Metadata
As if the weight of big data isn’t staggering enough, it is also necessary to create data about data! This is an avenue that has long been a niche for librarians. We speak in controlled vocabularies and cataloging systems and are often driven by a desire to organize and categorize information in all of it’s forms. It makes sense then that as information and resources shift and evolve, librarians will be applying their knowledge to metadata, which simply put is data about data. As we use standardized cataloging systems, i.e. Dewey Decimal and Library of Congress, so to are there standard schema to apply to metadata. While you can develop your own schema, and people, particularly researchers often do, it is not as conducive to sharing at a later date.

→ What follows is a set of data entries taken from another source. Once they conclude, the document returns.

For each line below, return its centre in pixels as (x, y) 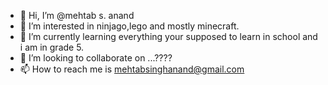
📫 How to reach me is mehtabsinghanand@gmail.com (132, 69)
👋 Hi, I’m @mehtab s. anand (77, 15)
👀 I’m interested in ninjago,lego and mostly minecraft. (129, 26)
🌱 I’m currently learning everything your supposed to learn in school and (168, 36)
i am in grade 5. (52, 47)
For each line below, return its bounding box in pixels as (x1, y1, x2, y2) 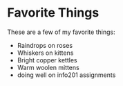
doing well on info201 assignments (17, 71, 116, 79)
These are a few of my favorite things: (7, 28, 115, 36)
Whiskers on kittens (17, 49, 74, 57)
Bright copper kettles (17, 55, 77, 64)
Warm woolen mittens (17, 63, 79, 71)
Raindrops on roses (17, 41, 73, 49)
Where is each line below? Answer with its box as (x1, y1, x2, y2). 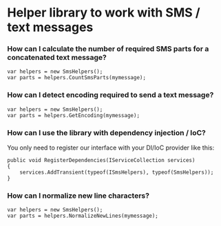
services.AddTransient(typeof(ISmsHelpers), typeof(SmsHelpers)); (19, 169, 214, 176)
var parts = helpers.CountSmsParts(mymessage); (7, 74, 147, 81)
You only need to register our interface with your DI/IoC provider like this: (7, 143, 215, 152)
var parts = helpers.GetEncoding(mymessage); (7, 112, 140, 119)
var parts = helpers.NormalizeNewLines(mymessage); (7, 212, 158, 220)
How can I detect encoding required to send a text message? (7, 90, 214, 100)
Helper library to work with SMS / (7, 5, 201, 21)
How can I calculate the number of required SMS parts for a (7, 44, 209, 54)
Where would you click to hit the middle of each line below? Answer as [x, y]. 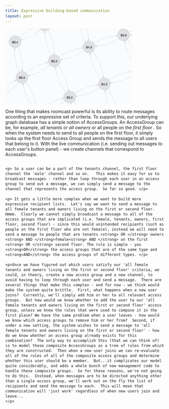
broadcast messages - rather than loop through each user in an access [82, 179]
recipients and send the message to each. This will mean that [74, 386]
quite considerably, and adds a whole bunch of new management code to [82, 366]
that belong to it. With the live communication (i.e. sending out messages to [84, 144]
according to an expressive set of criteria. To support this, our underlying [81, 117]
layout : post [19, 16]
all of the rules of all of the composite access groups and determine [82, 356]
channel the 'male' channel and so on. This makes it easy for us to [82, 174]
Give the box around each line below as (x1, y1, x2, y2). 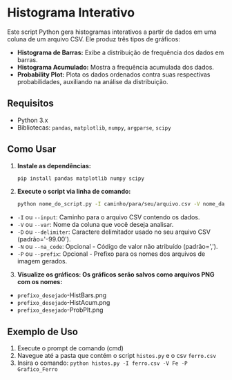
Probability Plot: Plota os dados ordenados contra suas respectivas (17, 70, 211, 79)
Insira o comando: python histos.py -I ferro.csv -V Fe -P (17, 359, 188, 367)
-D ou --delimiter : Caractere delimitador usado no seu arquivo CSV (17, 228, 211, 236)
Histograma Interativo (7, 5, 135, 21)
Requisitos (7, 98, 54, 110)
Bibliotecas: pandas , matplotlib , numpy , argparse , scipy (17, 123, 171, 132)
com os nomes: (17, 278, 63, 286)
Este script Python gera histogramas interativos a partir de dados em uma (7, 28, 217, 36)
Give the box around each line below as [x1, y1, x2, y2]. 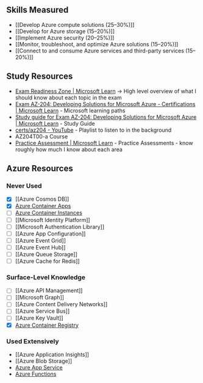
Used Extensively [6, 337, 59, 345]
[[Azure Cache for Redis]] [15, 257, 80, 265]
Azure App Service [15, 363, 63, 371]
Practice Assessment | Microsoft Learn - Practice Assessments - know [15, 139, 193, 146]
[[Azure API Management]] [15, 287, 83, 295]
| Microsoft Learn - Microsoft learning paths [15, 107, 126, 114]
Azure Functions [15, 370, 57, 378]
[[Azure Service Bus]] [15, 307, 70, 315]
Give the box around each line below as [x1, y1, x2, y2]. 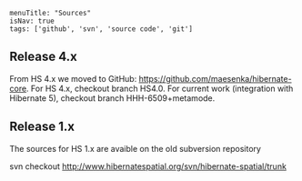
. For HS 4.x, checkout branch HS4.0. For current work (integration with [25, 83, 294, 94]
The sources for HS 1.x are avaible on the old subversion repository [9, 143, 262, 154]
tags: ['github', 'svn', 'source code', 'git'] [9, 25, 194, 34]
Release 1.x [9, 119, 75, 135]
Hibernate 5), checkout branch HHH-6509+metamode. [9, 92, 216, 104]
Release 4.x [9, 49, 77, 65]
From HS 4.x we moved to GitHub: [9, 73, 137, 84]
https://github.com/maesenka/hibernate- [138, 73, 293, 84]

“In general, the fewer metadata schemas, the better. We use standards to improve interoperability and to reduce unnecessary variation. It is better and easier to adopt something that already exists, is well modelled, and comprehensively supported. If you build one, then you will also have manage and support it for the life span of the records. This includes updates, backwards and forwards compatibility, metadata about the metadata schema, registry and other infrastructure to support its implementation, etc.”
In other words a big headache and one that almost ensures that anyone trying to access your data and it’s unique metadata will also end up with a big headache.
Anyone familiar with library cataloging has experience with MARC, whose formats are standards for the representation and communication of bibliographic and related information in machine-readable form. There are also several schema that are specific to metadata generated from different disciplines.
The following map highlights the most widely used schema for varying disciplines.
Dublin Core
Many of these schema, especially in the sciences have been adapted from, Dublin Core, which was developed in the mid-90′s and seems to be the de facto metadata schema. It contains 15 distinct elements.
| Dublin Core Elements | |
|---|---|
title creator subject description publisher contributor date type |
format identifier source language relation coverage rights |
There are some disadvantages to Dublin Core, in that there are no cataloging rules that determine how data will be entered in the fields. “Creator = Amelia Vaughan”, and “creator = Vaughan, Amelia” are both accepted. This allows people who are adopting Dublin Core to make use of whatever rules are common in their community, but it does mean that there is no consistency across different uses of Dublin Core. On the whole however, it is a widely used and understood system that has been refined and updated over the course of it’s almost 20 year life span. However the simple version of DC has proven inadequate for addressing the complexities of scientific data and as such new schema have been developed that greatly expanded on the core elements of DC.
Darwin Core
One such schema is Darwin Core, whose primary purpose is to create a common language for sharing biodiversity data that is complementary to and reuses metadata standards from other domains wherever possible.
An article in PLOS ONE states that, “creating this common language can be particularly challenging, since natural history data curation practices have been developed locally and organically over hundreds of years, have varied between disciplines as well as institutions, and have had limited culture of data sharing.” A key component to creating an open access scientific data community will involve changing the culture of research to include a plan for managing data in such a way that it can be shared for years to come with those outside of the project.
But I digress! Back to Darwin Core… which hypothetically “greatly increases the value and re-use of freely available and accessible biodiversity data so that they can be effectively mobilized, integrated, and incorporated into other “grand challenge” scientific endeavors.”
Here is an example of some of the added elements in Darwin Core.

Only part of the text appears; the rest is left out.